News Pascal Rides Again, Nvidia Launches the GeForce GT 1010

Page 2 - Seeking answers? Join the Tom's Hardware community: where nearly two million members share solutions and discuss the latest tech.
What does VGA ports have anything to do with this?
See this post. I was disputing that claim that VGA port capability was the raison d'etre for this card. Seems you're agreeing with me.

As for corporations not having VGA stuff, you'd be surprised how long some companies keep stuff around and want the ability to reuse it if necessary
No, I wouldn't be surprised. But such situations don't encompass "keeping around" thousands of VGA-only monitors for business desktop usage. I'm quite sure there are many legacy VGA uses remaining: embedded, wall panels, or other exotic display applications. But these are niche applications, and don't justify the existence of cards like this, especially when VGA ports can be gotten easier and cheaper through AMD's and Intel's IG offerings.
 
See this post. I was disputing that claim that VGA port capability was the raison d'etre for this card. Seems you're agreeing with me.
I never said this card was for adding VGA ports. I said generically that it was most likely for adding ports, and then I gave an example of what we had low cost addin cards for in our OEM systems, which happened to be for VGA ports.

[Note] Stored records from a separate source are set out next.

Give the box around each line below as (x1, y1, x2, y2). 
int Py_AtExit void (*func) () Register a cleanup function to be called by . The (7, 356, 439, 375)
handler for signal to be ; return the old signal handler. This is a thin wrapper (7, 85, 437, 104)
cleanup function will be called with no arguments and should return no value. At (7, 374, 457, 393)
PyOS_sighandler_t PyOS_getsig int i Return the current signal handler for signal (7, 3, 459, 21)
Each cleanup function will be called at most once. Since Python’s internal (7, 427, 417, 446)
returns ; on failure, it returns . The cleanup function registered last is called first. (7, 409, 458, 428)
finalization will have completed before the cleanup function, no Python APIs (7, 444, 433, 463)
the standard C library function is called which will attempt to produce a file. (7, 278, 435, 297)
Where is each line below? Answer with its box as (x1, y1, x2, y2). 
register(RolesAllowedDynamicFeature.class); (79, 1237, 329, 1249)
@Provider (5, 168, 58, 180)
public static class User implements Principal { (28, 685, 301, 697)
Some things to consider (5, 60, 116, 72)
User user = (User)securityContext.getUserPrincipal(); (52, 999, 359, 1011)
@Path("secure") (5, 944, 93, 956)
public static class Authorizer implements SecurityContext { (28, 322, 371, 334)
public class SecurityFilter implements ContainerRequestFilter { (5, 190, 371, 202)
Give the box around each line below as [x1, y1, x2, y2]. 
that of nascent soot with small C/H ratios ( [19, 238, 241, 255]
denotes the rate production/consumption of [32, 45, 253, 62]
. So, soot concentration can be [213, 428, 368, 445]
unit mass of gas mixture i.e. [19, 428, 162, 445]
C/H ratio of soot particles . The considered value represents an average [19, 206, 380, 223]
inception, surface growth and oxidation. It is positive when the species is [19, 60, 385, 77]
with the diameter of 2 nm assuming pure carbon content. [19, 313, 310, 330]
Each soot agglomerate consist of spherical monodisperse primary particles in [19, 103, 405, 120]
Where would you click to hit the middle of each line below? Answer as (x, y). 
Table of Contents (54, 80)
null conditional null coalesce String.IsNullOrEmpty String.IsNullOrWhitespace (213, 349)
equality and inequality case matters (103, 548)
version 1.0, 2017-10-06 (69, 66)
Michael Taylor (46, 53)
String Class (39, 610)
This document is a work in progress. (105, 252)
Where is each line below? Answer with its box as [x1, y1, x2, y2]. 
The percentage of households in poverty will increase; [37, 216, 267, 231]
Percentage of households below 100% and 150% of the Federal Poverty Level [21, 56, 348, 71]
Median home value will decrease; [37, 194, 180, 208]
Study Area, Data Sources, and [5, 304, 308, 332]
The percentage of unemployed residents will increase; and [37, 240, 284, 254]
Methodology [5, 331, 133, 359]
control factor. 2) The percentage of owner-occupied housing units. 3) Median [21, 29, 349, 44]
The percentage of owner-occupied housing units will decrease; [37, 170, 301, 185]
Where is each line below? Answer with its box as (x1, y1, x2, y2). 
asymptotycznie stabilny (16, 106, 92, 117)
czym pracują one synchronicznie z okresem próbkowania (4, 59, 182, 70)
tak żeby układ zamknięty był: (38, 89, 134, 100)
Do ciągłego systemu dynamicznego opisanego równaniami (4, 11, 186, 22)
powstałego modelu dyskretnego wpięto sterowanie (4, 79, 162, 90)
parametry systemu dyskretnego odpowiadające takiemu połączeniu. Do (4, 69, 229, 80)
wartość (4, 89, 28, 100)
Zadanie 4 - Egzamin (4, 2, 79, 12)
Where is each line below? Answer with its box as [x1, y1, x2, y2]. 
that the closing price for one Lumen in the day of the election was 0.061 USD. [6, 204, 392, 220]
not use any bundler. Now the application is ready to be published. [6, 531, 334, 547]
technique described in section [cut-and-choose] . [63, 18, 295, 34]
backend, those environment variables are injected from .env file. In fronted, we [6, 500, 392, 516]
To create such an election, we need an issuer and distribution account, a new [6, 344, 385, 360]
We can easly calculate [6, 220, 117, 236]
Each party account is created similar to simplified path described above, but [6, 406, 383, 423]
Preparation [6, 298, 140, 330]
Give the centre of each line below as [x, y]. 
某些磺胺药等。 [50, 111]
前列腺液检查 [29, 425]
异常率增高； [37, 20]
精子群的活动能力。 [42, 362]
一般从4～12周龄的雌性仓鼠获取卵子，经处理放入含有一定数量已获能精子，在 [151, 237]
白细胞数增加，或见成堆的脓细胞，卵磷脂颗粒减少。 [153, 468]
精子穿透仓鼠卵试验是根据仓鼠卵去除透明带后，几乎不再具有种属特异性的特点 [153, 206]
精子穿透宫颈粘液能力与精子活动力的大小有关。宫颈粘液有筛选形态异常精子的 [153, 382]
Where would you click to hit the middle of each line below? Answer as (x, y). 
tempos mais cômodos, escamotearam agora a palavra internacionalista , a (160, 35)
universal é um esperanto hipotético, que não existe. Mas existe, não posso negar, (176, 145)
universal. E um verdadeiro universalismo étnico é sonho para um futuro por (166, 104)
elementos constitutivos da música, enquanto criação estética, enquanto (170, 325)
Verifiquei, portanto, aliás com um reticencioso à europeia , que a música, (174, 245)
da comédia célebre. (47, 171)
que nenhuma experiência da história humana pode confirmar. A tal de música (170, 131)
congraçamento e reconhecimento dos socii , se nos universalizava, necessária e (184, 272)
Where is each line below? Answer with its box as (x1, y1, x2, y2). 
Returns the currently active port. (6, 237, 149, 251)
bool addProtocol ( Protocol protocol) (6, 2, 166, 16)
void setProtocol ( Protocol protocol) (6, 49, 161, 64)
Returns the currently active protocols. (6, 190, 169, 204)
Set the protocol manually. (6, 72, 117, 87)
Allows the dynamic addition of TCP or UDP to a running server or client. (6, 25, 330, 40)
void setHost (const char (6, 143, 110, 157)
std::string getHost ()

Look at the different configurations the GT710 comes in:

HDMI+DVI+VGA Note this a $40 card at retail pricing.
HDMI+DVI
HDMI+2xDVI
4xHDMI
 
Last edited:
If Nvidia is offering it, it likely is because there is enough demand from OEMs and corporate buyers for a direct GT710 successor to warrant it. Most of the market for this sort of ultra-budget GPUs is for desktop/office use and a GT1030 would be wasted on those since they aren't going to be used for anything beyond trivial 3D. In many cases, these are only used to drive additional display outputs.
When I read the article, I don't recall seeing this as an OEM only product. So if the demand is by OEM, which I agree would be the case, then no point for Nvidia to release to retail. From my experience, most corporate desktop/ laptops run on integrated GPUs from Intel. There is almost no reason to get an Nvidia card even if it is cheap. With more Ryzen (no iGPU) processors being pushed to OEMs, it is possible that a dedicated GPU is required. But I don't think AMD is silly enough to not provide their low end RX 540/550 as an add on.
I do agree on the last point about using it to drive additional display if the motherboard does not have sufficient display out ports.
 
When I read the article, I don't recall seeing this as an OEM only product. So if the demand is by OEM, which I agree would be the case, then no point for Nvidia to release to retail.
There is no harm in making it available to everyone. Though the primary customers may be OEMs, the next biggest markets for it are people who just need a basic GPU or extra outputs too, same reasons as OEMs/corporate.